Real-world examples demonstrating the exploitation of Windows Admin Shares include:

• NotPetya Ransomware Attack (2017):

  • Attackers leveraged admin shares (ADMIN$, C$) combined with stolen credentials and SMB exploits (EternalBlue) to propagate rapidly within networks, causing billions of dollars in damages worldwide.

  • Tools used: EternalBlue exploit, PsExec, credential harvesting tools.

  • Impact: Significant global disruption, massive financial losses, widespread downtime.

• Ryuk Ransomware Attacks:

  • Ryuk operators commonly exploit admin shares to distribute ransomware payloads across internal networks after obtaining domain administrator credentials.

  • Attack scenario: Attackers initially compromise a single endpoint, escalate privileges, and then use admin shares to deploy ransomware to multiple endpoints simultaneously.

  • Tools used: PsExec, SMBexec, custom scripts.

  • Impact: Extensive data encryption, business interruption, costly recovery efforts.

• APT29 (Cozy Bear) Intrusions:

  • Russian state-sponsored APT29 actors have been known to utilize Windows Admin Shares during espionage operations to move laterally and establish persistence within compromised networks.

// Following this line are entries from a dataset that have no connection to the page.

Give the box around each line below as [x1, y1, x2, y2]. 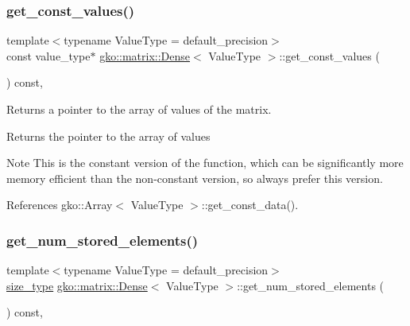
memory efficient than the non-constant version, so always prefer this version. [6, 169, 383, 186]
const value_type [6, 47, 91, 64]
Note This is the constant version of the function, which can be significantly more [6, 154, 404, 171]
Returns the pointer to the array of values [6, 127, 211, 144]
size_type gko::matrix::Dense [6, 277, 148, 293]
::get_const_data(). [201, 196, 299, 213]
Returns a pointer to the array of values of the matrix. [6, 101, 272, 117]
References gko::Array [6, 196, 113, 213]
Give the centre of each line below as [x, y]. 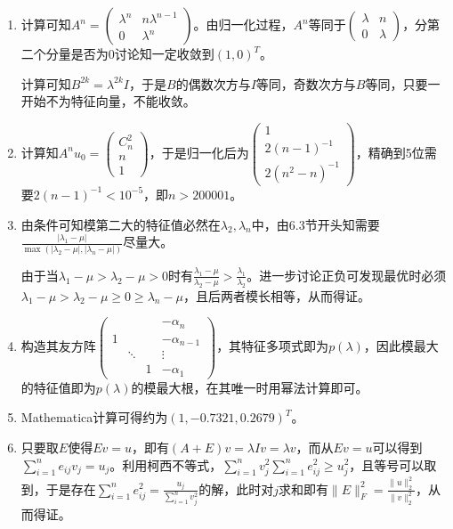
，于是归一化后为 [199, 152]
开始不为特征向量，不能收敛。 [108, 101]
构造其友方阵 [58, 346]
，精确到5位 [390, 152]
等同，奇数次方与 [306, 83]
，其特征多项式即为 [273, 346]
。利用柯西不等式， [166, 464]
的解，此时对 [236, 488]
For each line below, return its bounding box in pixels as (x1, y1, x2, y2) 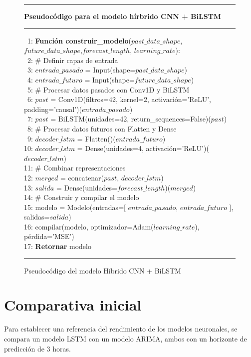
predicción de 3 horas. (4, 343, 71, 353)
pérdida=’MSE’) (24, 231, 74, 241)
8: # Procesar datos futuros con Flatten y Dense (27, 123, 177, 133)
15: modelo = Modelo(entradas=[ (24, 201, 126, 212)
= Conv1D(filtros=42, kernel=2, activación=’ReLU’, (50, 94, 211, 104)
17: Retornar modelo (24, 241, 91, 251)
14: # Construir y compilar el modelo (24, 192, 139, 202)
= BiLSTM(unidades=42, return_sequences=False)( (50, 113, 211, 124)

  • Tools used: Custom malware payloads, PowerShell scripts, PsExec.

  • Impact: Long-term espionage campaigns, sensitive data theft, persistent network compromise.

• FIN7 Cybercrime Group:

  • FIN7 utilized admin shares extensively to distribute malware payloads and perform lateral movement in targeted financial institutions and retail organizations.

  • Tools used: Carbanak malware, PsExec, SMB utilities.

  • Impact: Large-scale financial fraud, theft of payment card data, extensive financial losses and reputational harm.